### [What is required]
Extract every entry word for word.

[Records from a collection]
§ §

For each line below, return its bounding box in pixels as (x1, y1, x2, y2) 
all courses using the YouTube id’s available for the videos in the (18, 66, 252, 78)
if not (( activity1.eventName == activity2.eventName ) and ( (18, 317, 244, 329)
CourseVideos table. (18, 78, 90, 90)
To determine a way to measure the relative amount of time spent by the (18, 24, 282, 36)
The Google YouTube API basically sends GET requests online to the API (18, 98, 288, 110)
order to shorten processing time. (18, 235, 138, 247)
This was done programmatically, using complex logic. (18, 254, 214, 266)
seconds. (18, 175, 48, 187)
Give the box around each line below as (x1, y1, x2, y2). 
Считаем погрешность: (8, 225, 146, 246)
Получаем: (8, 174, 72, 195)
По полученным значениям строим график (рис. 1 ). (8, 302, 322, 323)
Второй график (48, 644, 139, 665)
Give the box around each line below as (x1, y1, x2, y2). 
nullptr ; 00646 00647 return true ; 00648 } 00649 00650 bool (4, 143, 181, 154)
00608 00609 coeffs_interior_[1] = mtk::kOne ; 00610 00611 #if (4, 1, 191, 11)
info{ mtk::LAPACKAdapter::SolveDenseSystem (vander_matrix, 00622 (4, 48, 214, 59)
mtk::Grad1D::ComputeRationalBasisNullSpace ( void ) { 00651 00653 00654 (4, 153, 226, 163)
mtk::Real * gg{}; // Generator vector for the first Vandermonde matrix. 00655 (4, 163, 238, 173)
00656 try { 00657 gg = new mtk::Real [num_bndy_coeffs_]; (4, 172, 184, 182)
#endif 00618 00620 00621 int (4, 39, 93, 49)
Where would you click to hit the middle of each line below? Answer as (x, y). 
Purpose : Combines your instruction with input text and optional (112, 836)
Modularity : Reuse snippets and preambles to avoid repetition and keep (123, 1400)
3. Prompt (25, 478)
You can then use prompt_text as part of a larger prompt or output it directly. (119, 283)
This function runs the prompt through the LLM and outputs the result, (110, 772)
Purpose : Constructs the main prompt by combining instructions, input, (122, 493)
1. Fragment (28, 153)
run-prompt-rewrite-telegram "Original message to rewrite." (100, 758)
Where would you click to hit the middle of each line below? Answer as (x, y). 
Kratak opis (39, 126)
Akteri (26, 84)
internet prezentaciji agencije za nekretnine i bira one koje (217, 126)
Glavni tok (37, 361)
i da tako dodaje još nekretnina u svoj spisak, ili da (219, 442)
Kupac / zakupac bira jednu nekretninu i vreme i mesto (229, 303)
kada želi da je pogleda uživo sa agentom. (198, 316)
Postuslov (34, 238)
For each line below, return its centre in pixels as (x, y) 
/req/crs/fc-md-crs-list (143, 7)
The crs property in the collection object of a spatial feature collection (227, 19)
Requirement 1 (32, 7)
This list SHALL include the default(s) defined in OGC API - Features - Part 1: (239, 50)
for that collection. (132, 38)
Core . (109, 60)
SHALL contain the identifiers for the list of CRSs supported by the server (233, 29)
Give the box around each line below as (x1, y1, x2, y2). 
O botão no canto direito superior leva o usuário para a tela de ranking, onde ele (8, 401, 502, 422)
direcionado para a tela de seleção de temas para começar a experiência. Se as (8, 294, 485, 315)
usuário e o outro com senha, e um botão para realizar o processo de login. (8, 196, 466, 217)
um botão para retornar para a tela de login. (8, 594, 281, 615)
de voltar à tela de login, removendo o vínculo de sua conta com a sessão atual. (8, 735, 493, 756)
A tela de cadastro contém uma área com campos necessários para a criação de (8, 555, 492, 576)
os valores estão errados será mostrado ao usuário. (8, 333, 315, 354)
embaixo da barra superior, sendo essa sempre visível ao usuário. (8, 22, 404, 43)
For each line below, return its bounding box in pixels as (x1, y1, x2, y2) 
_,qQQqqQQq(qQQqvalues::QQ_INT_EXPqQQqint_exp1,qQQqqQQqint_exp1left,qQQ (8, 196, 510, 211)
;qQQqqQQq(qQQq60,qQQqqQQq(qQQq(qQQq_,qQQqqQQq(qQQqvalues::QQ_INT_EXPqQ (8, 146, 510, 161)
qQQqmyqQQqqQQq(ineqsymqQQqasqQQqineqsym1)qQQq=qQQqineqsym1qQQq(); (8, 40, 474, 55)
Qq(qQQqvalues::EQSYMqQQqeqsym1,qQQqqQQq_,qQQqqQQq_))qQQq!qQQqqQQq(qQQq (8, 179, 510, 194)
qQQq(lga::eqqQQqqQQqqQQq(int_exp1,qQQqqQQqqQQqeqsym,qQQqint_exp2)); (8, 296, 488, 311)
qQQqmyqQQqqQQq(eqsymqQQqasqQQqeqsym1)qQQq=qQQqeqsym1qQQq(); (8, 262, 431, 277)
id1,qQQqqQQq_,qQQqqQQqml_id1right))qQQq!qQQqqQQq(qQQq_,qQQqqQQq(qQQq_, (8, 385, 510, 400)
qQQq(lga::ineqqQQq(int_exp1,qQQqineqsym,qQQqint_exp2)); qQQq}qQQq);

§ §

### [Result below]
For each line below, return its bounding box in pixels as (x1, y1, x2, y2) 
all courses using the YouTube id’s available for the videos in the (18, 66, 252, 78)
if not (( activity1.eventName == activity2.eventName ) and ( (18, 317, 244, 329)
CourseVideos table. (18, 78, 90, 90)
To determine a way to measure the relative amount of time spent by the (18, 24, 282, 36)
The Google YouTube API basically sends GET requests online to the API (18, 98, 288, 110)
order to shorten processing time. (18, 235, 138, 247)
This was done programmatically, using complex logic. (18, 254, 214, 266)
seconds. (18, 175, 48, 187)
Give the box around each line below as (x1, y1, x2, y2). 
Считаем погрешность: (8, 225, 146, 246)
Получаем: (8, 174, 72, 195)
По полученным значениям строим график (рис. 1 ). (8, 302, 322, 323)
Второй график (48, 644, 139, 665)
Give the box around each line below as (x1, y1, x2, y2). 
nullptr ; 00646 00647 return true ; 00648 } 00649 00650 bool (4, 143, 181, 154)
00608 00609 coeffs_interior_[1] = mtk::kOne ; 00610 00611 #if (4, 1, 191, 11)
info{ mtk::LAPACKAdapter::SolveDenseSystem (vander_matrix, 00622 (4, 48, 214, 59)
mtk::Grad1D::ComputeRationalBasisNullSpace ( void ) { 00651 00653 00654 (4, 153, 226, 163)
mtk::Real * gg{}; // Generator vector for the first Vandermonde matrix. 00655 (4, 163, 238, 173)
00656 try { 00657 gg = new mtk::Real [num_bndy_coeffs_]; (4, 172, 184, 182)
#endif 00618 00620 00621 int (4, 39, 93, 49)
Where would you click to hit the middle of each line below? Answer as (x, y). 
Purpose : Combines your instruction with input text and optional (112, 836)
Modularity : Reuse snippets and preambles to avoid repetition and keep (123, 1400)
3. Prompt (25, 478)
You can then use prompt_text as part of a larger prompt or output it directly. (119, 283)
This function runs the prompt through the LLM and outputs the result, (110, 772)
Purpose : Constructs the main prompt by combining instructions, input, (122, 493)
1. Fragment (28, 153)
run-prompt-rewrite-telegram "Original message to rewrite." (100, 758)
Where would you click to hit the middle of each line below? Answer as (x, y). 
Kratak opis (39, 126)
Akteri (26, 84)
internet prezentaciji agencije za nekretnine i bira one koje (217, 126)
Glavni tok (37, 361)
i da tako dodaje još nekretnina u svoj spisak, ili da (219, 442)
Kupac / zakupac bira jednu nekretninu i vreme i mesto (229, 303)
kada želi da je pogleda uživo sa agentom. (198, 316)
Postuslov (34, 238)
For each line below, return its centre in pixels as (x, y) 
/req/crs/fc-md-crs-list (143, 7)
The crs property in the collection object of a spatial feature collection (227, 19)
Requirement 1 (32, 7)
This list SHALL include the default(s) defined in OGC API - Features - Part 1: (239, 50)
for that collection. (132, 38)
Core . (109, 60)
SHALL contain the identifiers for the list of CRSs supported by the server (233, 29)
Give the box around each line below as (x1, y1, x2, y2). 
O botão no canto direito superior leva o usuário para a tela de ranking, onde ele (8, 401, 502, 422)
direcionado para a tela de seleção de temas para começar a experiência. Se as (8, 294, 485, 315)
usuário e o outro com senha, e um botão para realizar o processo de login. (8, 196, 466, 217)
um botão para retornar para a tela de login. (8, 594, 281, 615)
de voltar à tela de login, removendo o vínculo de sua conta com a sessão atual. (8, 735, 493, 756)
A tela de cadastro contém uma área com campos necessários para a criação de (8, 555, 492, 576)
os valores estão errados será mostrado ao usuário. (8, 333, 315, 354)
embaixo da barra superior, sendo essa sempre visível ao usuário. (8, 22, 404, 43)
For each line below, return its bounding box in pixels as (x1, y1, x2, y2) 
_,qQQqqQQq(qQQqvalues::QQ_INT_EXPqQQqint_exp1,qQQqqQQqint_exp1left,qQQ (8, 196, 510, 211)
;qQQqqQQq(qQQq60,qQQqqQQq(qQQq(qQQq_,qQQqqQQq(qQQqvalues::QQ_INT_EXPqQ (8, 146, 510, 161)
qQQqmyqQQqqQQq(ineqsymqQQqasqQQqineqsym1)qQQq=qQQqineqsym1qQQq(); (8, 40, 474, 55)
Qq(qQQqvalues::EQSYMqQQqeqsym1,qQQqqQQq_,qQQqqQQq_))qQQq!qQQqqQQq(qQQq (8, 179, 510, 194)
qQQq(lga::eqqQQqqQQqqQQq(int_exp1,qQQqqQQqqQQqeqsym,qQQqint_exp2)); (8, 296, 488, 311)
qQQqmyqQQqqQQq(eqsymqQQqasqQQqeqsym1)qQQq=qQQqeqsym1qQQq(); (8, 262, 431, 277)
id1,qQQqqQQq_,qQQqqQQqml_id1right))qQQq!qQQqqQQq(qQQq_,qQQqqQQq(qQQq_, (8, 385, 510, 400)
qQQq(lga::ineqqQQq(int_exp1,qQQqineqsym,qQQqint_exp2)); qQQq}qQQq);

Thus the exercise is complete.